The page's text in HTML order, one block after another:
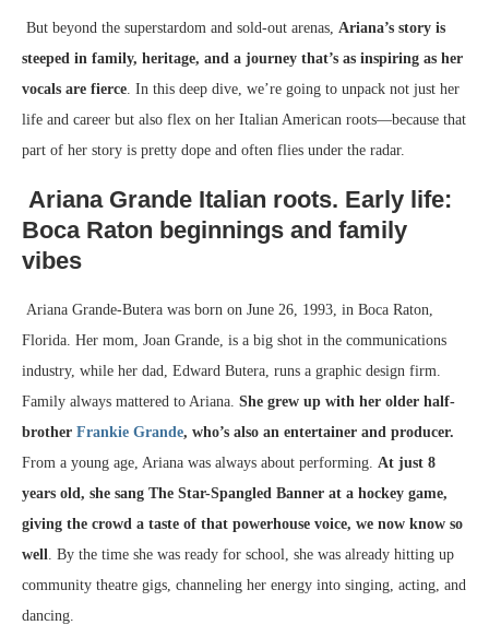
But beyond the superstardom and sold-out arenas, Ariana’s story is
steeped in family, heritage, and a journey that’s as inspiring as her
vocals are fierce. In this deep dive, we’re going to unpack not just her
life and career but also flex on her Italian American roots—because that
part of her story is pretty dope and often flies under the radar.
Ariana Grande Italian roots. Early life:
Boca Raton beginnings and family
vibes
Ariana Grande-Butera was born on June 26, 1993, in Boca Raton,
Florida. Her mom, Joan Grande, is a big shot in the communications
industry, while her dad, Edward Butera, runs a graphic design firm.
Family always mattered to Ariana. She grew up with her older half-
brother Frankie Grande, who’s also an entertainer and producer.
From a young age, Ariana was always about performing. At just 8
years old, she sang The Star-Spangled Banner at a hockey game,
giving the crowd a taste of that powerhouse voice, we now know so
well. By the time she was ready for school, she was already hitting up
community theatre gigs, channeling her energy into singing, acting, and
dancing.
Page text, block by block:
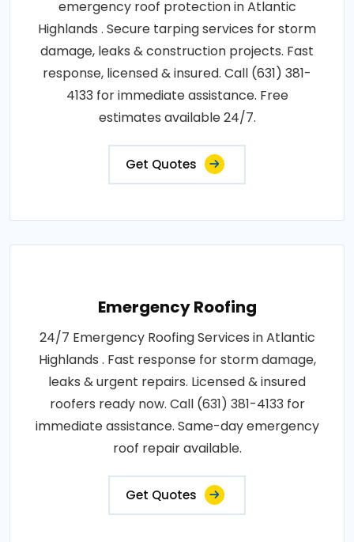
emergency roof protection in Atlantic
Highlands . Secure tarping services for storm
damage, leaks & construction projects. Fast
response, licensed & insured. Call (631) 381-
4133 for immediate assistance. Free
estimates available 24/7.
Get Quotes
Emergency Roofing
24/7 Emergency Roofing Services in Atlantic
Highlands . Fast response for storm damage,
leaks & urgent repairs. Licensed & insured
roofers ready now. Call (631) 381-4133 for
immediate assistance. Same-day emergency
roof repair available.
Get Quotes
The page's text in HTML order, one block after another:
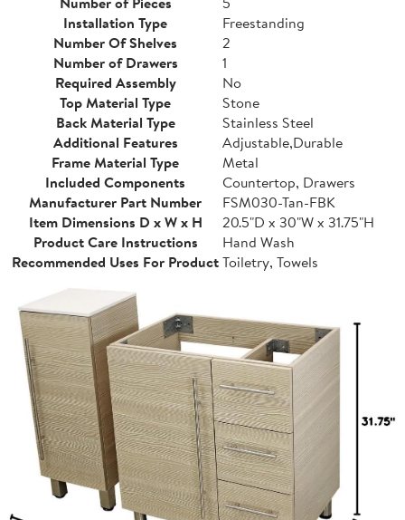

TASK BRIEF:
Lines containing the word "immediate" in the entries above should be counted, and only that number given.

EXPECTED ANSWER:
2